# New TTTF cultivars and lower HOC?



## needtoknow (Oct 3, 2020)

I've seen some mentioning that the newest TTTF cultivars can be cut shorter - is this true?

I know GCI Pete cut shorter much of this year, what were the final results with that, I never heard him say...


----------



## rob13psu (May 20, 2018)

I mow my mainly TTTF lawn at 3/4". It has 4th Millennium/Traverse2/Amity as well as some KBG PRG. I love the way it looks.


































Amity's stat sheet say it can be mowed down to 5/8".

I also posted this a few weeks ago.


----------



## dport (Oct 13, 2019)

My lawn is a mix of Mountain View cultivars (Titanium LS, Avenger II, Supersonic, Firecracker SLS). The stat sheet say to mow between 2 and 3 inches. I keep it at 2.5 during the fall and bring it up to 3.5 during the summer. Looks great.

I tried mowing at 1.5 inches and it just didn't look right. That could be due to not having a perfectly level yard though.


----------



## sam (Mar 10, 2018)

rob13psu said:


> I mow my mainly TTTF lawn at 3/4". It has 4th Millennium/Traverse2/Amity as well as some KBG PRG. I love the way it looks.
> 
> 
> 
> ...


Looks awesome!

Not sure the same would work as well in Kentucky, though (where OP is)


----------



## 440mag (Jan 29, 2018)

rob13psu said:


> I mow my mainly TTTF lawn at 3/4". It has 4th Millennium/Traverse2/Amity as well as some KBG PRG. I love the way it looks.


 :shock: :shock: :shock:

I just spit coffee all over my iPad and let out a four letter word that starts with "D*mn!" - gettin' stern looks from the wife AND the dog! :lol:

Seriously dude; Dannnnnnng! :thumbup:


----------



## Deadlawn (Sep 8, 2020)

needtoknow said:


> I've seen some mentioning that the newest TTTF cultivars can be cut shorter - is this true?
> 
> I know GCI Pete cut shorter much of this year, what were the final results with that, I never heard him say...


Can you? Possibly. Is it a good idea, probably not. Above all else, you will definitely have to water more. I would still mow high when temps are hot.


----------



## Green (Dec 24, 2017)

Shorter is relative. A lot of TTTF does well at 2 inches or so if the supporting conditions and maintenance are there. Even down to 1.5 for many newer cultivars. As one of our members has shown, it's possible to go even lower, but it requires certain cultivars and maintenance for best results. Personally I'm a high mow guy, but have nothing against low mowing when it's done well.


----------



## g-man (Jun 15, 2017)

Deadlawn said:


> Above all else, you will definitely have to water more. I would still mow high when temps are hot.
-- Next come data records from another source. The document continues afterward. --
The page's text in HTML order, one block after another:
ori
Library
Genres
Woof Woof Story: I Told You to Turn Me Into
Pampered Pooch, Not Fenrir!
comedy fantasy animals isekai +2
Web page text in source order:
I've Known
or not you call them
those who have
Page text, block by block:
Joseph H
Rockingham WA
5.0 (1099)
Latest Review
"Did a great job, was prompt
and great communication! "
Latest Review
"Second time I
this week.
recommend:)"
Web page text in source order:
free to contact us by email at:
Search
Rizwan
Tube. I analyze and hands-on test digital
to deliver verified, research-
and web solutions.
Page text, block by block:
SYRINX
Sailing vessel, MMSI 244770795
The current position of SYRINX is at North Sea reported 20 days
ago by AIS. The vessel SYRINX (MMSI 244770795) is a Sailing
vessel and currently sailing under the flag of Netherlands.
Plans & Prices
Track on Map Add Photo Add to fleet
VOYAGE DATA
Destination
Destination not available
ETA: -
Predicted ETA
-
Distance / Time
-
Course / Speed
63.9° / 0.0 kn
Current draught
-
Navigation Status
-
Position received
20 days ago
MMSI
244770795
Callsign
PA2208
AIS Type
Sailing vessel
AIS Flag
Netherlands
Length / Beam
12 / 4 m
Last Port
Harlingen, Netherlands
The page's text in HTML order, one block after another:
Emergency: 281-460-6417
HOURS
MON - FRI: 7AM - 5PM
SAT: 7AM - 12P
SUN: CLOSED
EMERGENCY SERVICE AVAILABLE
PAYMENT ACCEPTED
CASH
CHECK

I haven't found any study of water use as a function of hoc. All the ET calculations don't account for hoc. I keep my northern mix front lawn at 3/4in and i don't water more or less than when I had it as 3in. I could argue that it is maybe slightly less but no hard evidence. More frequent mowing in the summer vs higher hoc does introduce more stress.


----------



## Deadlawn (Sep 8, 2020)

g-man said:


> Deadlawn said:
> 
> 
> > Above all else, you will definitely have to water more. I would still mow high when temps are hot.
> ...


I would certainly like to pick your brain on this. Everything I have read says that a higher HOC in hotter drier weather is less stressful for a number of reasons. From my understanding, the more turf volume you have shading the ground, the less soil evaporation you will have, not to mention that warm season weeds like crabgrass have a harder time sprouting. Now you say that total water needed isn't different, but I beg to differ that if there is less soil evaporation, there will be less supplemental water need. Maybe ET won't be much different. But it makes sense to me that the less overall foliage taken off a plant during its most stressful times, the better off it will be.
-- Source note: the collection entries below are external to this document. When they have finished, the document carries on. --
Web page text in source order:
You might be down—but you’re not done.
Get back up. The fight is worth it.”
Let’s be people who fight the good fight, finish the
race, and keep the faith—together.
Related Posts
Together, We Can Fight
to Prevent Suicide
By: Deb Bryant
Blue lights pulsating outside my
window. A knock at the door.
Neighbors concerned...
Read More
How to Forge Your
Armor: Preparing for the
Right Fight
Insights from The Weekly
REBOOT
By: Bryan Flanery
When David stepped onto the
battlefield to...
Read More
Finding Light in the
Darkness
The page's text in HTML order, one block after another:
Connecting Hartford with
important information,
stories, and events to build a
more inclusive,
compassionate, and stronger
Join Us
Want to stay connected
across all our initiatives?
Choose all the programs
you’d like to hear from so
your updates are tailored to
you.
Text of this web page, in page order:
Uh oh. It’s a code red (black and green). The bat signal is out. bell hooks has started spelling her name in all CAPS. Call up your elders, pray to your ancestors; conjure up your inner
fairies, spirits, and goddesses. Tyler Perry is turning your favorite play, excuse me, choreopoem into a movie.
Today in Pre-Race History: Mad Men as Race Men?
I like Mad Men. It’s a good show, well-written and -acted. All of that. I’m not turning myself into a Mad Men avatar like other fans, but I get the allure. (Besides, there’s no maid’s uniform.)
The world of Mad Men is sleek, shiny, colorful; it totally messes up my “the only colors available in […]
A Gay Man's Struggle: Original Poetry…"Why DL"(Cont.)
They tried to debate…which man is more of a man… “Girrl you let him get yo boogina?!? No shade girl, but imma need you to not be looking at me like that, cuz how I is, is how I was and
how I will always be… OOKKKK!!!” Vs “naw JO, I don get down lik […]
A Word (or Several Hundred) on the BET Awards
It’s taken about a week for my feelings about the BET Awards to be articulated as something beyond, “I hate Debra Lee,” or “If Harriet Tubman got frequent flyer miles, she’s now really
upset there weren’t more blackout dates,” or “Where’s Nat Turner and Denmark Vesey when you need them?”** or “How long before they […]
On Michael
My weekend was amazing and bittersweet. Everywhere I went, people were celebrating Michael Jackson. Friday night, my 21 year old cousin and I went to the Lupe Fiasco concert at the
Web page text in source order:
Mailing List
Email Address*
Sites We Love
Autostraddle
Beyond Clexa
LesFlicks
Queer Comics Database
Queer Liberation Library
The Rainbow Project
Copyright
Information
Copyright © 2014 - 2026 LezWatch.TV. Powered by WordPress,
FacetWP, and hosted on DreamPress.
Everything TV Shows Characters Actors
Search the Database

Granted that during the least stressful times of spring and fall, the difference between a 2" and 3" HOC won't make much difference in the health of the grass other than the lower cut being better for encouraging tillering. And of course the lower cut before winter is better for those regions where snow mold is an issue.


----------



## g-man (Jun 15, 2017)

The crop evaporation (ET) takes into account the overall evaporation of water from the soil and the plant usage. It already accounts for sun/shade etc. The shade difference between 4in and 3/4in in *thick healthy* turf, is not that different. I've looked for studies that measure the actual ET at different hoc and I could not find one.

I think you will find the general recommendation that higher hoc = less water, but I dont know of any study that actually measures to see if it accurate or just another turf dogma.


----------



## zeus201 (Aug 30, 2017)

g-man said:


> Deadlawn said:
> 
> 
> > Above all else, you will definitely have to water more. I would still mow high when temps are hot.
> ...


Same situation for me as well. I haven't noticed I water any more frequent maintaining turf reel low or back when I mowed between 2 - 4".
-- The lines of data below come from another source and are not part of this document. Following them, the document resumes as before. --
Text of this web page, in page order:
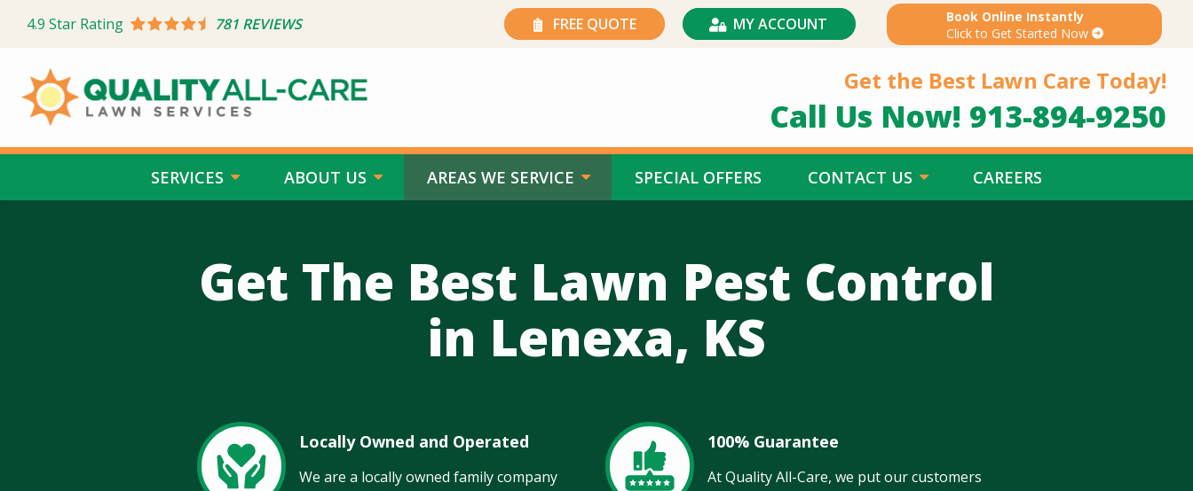
content
4.9 Star Rating 781 REVIEWS FREE QUOTE MY ACCOUNT
Book Online Instantly
Click to Get Started Now
Get the Best Lawn Care Today!
Call Us Now! 913-894-9250
SERVICES ABOUT US AREAS WE SERVICE SPECIAL OFFERS CONTACT US CAREERS
Get The Best Lawn Pest Control
in Lenexa, KS
Image Locally Owned and Operated
We are a locally owned family company
Image 100% Guarantee
At Quality All-Care, we put our customers
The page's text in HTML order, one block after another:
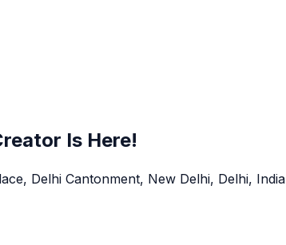
Is Here!
Delhi Cantonment, New Delhi, Delhi, India
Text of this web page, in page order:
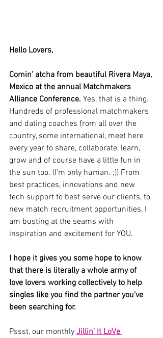
Hello Lovers,
Comin’ atcha from beautiful Rivera Maya,
Mexico at the annual Matchmakers
Alliance Conference. Yes, that is a thing.
Hundreds of professional matchmakers
and dating coaches from all over the
country, some international, meet here
every year to share, collaborate, learn,
grow and of course have a little fun in
the sun too. (I’m only human. ;)) From
best practices, innovations and new
tech support to best serve our clients, to
new match recruitment opportunities, I
am busting at the seams with
inspiration and excitement for YOU.
I hope it gives you some hope to know
that there is literally a whole army of
love lovers working collectively to help
singles like you find the partner you’ve
been searching for.
Pssst, our monthly Jillin’ It LoVe
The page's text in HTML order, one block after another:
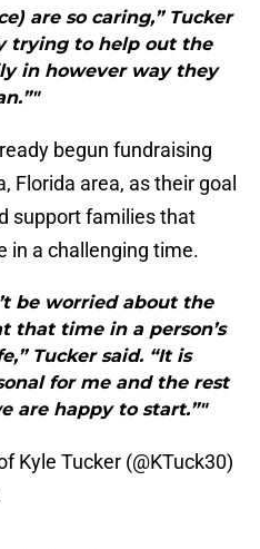
are so caring,” Tucker
trying to help out the
in however way they
begun fundraising
Florida area, as their goal
support families that
in a challenging time.
be worried about the
that time in a person’s
Tucker said. “It is
for me and the rest
are happy to start.”"
Kyle Tucker (@KTuck30)
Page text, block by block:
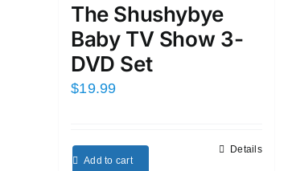
The Shushybye
Baby TV Show 3-
DVD Set
$19.99
Add to cart
Details
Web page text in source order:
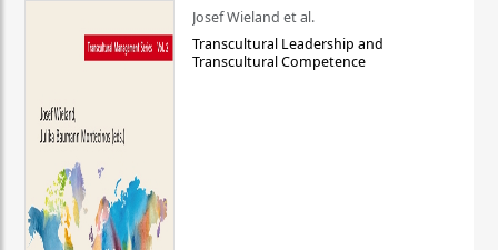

I do find it bit harder to visibly notice when the turf is going into heat stress while mowing reel low. But like many of us, I transitioned to tracking ETs and referring to Rachio irrigation controller calculations and using that to determine when to water.


----------



## Deadlawn (Sep 8, 2020)

zeus201 said:


> g-man said:
> 
> 
> > Deadlawn said:
> ...


Well OK, I suppose under a strict maintenance plan is one thing. But for a low maintenance lawn? Then again, if someone is asking about mowing at 3/4", it's probably not a low maintenance lawn.


----------



## rob13psu (May 20, 2018)

440mag said:


> rob13psu said:
> 
> 
> > I mow my mainly TTTF lawn at 3/4". It has 4th Millennium/Traverse2/Amity as well as some KBG PRG. I love the way it looks.
> ...


Thank you, sir!


----------



## needtoknow (Oct 3, 2020)

rob13psu said:


> I mow my mainly TTTF lawn at 3/4". It has 4th Millennium/Traverse2/Amity as well as some KBG PRG. I love the way it looks.
> 
> Amity's stat sheet say it can be mowed down to 5/8".
> 
> I also posted this a few weeks ago.


This is insane! I've got 4th millenium and in places where the soil is compacted, it's not wanting to grow above an inch tall.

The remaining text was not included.